## Stored data:
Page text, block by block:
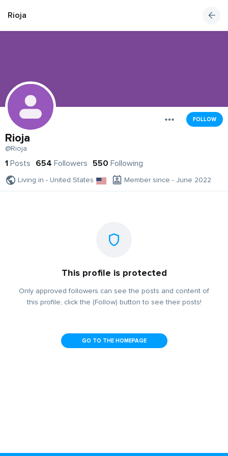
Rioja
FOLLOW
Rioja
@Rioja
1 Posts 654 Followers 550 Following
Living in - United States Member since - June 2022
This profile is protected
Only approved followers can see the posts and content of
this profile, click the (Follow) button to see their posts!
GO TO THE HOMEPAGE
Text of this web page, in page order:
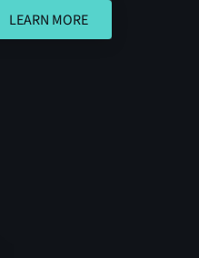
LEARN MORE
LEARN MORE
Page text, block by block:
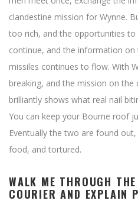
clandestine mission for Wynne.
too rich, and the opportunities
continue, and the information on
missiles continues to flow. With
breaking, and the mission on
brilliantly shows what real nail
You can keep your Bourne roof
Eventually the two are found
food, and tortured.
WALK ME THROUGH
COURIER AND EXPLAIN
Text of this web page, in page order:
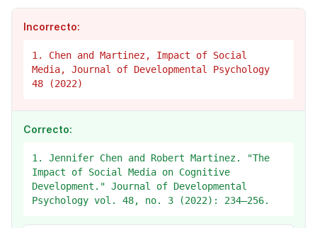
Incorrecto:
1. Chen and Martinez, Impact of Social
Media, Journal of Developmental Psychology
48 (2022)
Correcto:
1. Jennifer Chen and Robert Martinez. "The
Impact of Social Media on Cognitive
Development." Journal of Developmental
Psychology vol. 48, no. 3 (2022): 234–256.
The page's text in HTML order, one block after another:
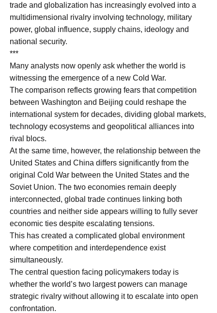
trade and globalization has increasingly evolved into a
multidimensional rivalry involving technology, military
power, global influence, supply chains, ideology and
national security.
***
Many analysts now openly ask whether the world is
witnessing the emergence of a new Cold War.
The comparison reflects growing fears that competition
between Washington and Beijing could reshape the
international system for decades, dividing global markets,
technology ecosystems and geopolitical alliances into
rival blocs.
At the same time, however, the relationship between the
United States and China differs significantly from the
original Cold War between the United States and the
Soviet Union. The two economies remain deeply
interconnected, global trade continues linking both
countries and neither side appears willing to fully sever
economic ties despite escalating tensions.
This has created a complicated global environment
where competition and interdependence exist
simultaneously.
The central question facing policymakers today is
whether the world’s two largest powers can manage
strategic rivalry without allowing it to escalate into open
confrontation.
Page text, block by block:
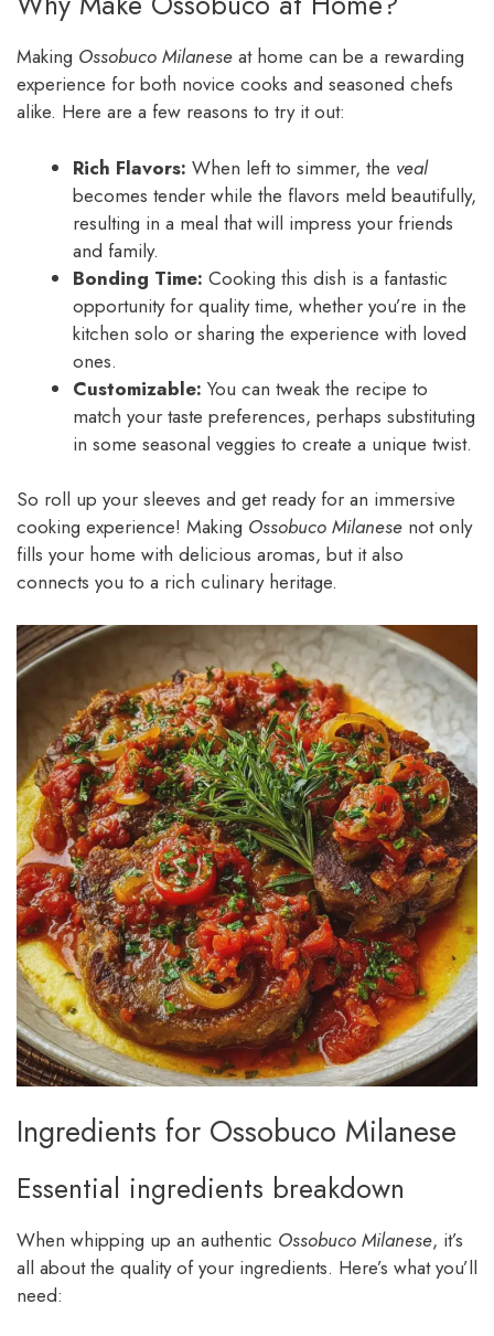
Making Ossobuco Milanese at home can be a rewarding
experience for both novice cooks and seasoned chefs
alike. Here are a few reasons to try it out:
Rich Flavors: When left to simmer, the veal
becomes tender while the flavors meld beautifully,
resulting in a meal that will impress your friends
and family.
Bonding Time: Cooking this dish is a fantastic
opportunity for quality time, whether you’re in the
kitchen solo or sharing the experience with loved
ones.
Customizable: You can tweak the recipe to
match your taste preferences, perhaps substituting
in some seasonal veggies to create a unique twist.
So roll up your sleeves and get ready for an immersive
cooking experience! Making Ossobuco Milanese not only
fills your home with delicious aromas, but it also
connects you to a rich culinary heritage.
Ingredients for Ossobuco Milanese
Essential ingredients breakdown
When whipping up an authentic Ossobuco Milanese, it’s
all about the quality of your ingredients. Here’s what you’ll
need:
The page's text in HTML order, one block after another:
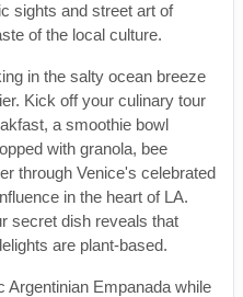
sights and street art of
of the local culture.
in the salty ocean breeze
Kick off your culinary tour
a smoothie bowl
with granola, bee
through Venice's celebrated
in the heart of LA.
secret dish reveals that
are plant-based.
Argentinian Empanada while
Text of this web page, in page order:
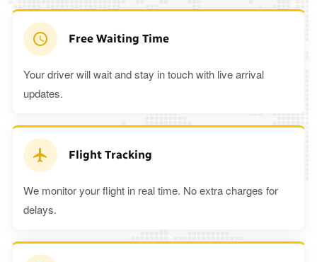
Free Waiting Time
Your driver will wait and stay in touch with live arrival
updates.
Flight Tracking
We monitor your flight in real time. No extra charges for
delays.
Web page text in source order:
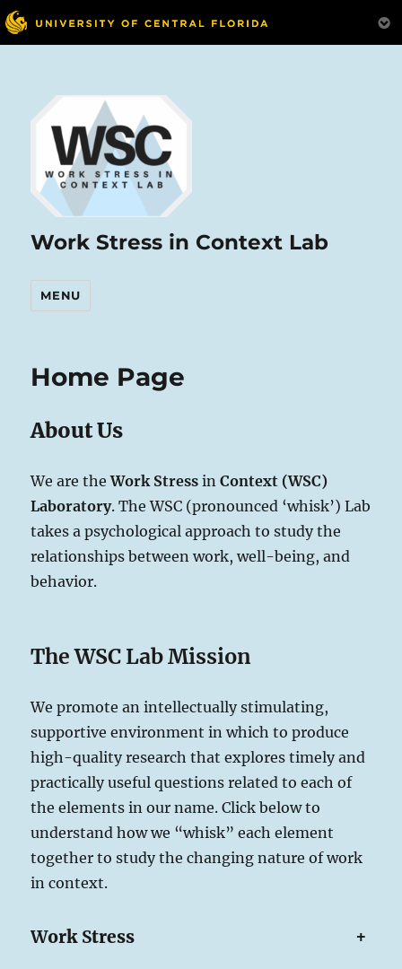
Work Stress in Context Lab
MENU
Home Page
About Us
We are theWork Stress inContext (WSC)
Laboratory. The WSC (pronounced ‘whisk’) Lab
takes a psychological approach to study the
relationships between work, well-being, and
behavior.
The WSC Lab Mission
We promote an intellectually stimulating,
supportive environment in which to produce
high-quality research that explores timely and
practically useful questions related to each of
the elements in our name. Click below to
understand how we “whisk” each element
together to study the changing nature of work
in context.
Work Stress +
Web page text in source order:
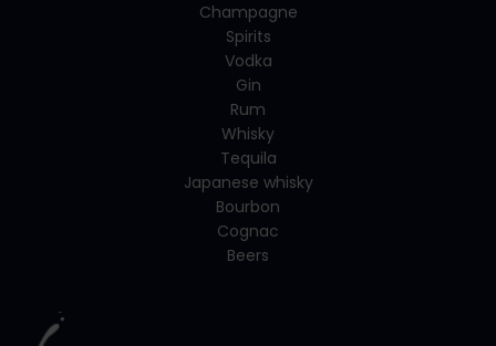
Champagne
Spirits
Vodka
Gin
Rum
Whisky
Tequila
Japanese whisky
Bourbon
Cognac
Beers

## Your objective:
Could you restate word for word the lines above, from the one that contains "multidimensional rivalry involving" through the one that contains "between Washington and", and no others?

## Result for this task:
multidimensional rivalry involving technology, military
power, global influence, supply chains, ideology and
national security.
***
Many analysts now openly ask whether the world is
witnessing the emergence of a new Cold War.
The comparison reflects growing fears that competition
between Washington and Beijing could reshape the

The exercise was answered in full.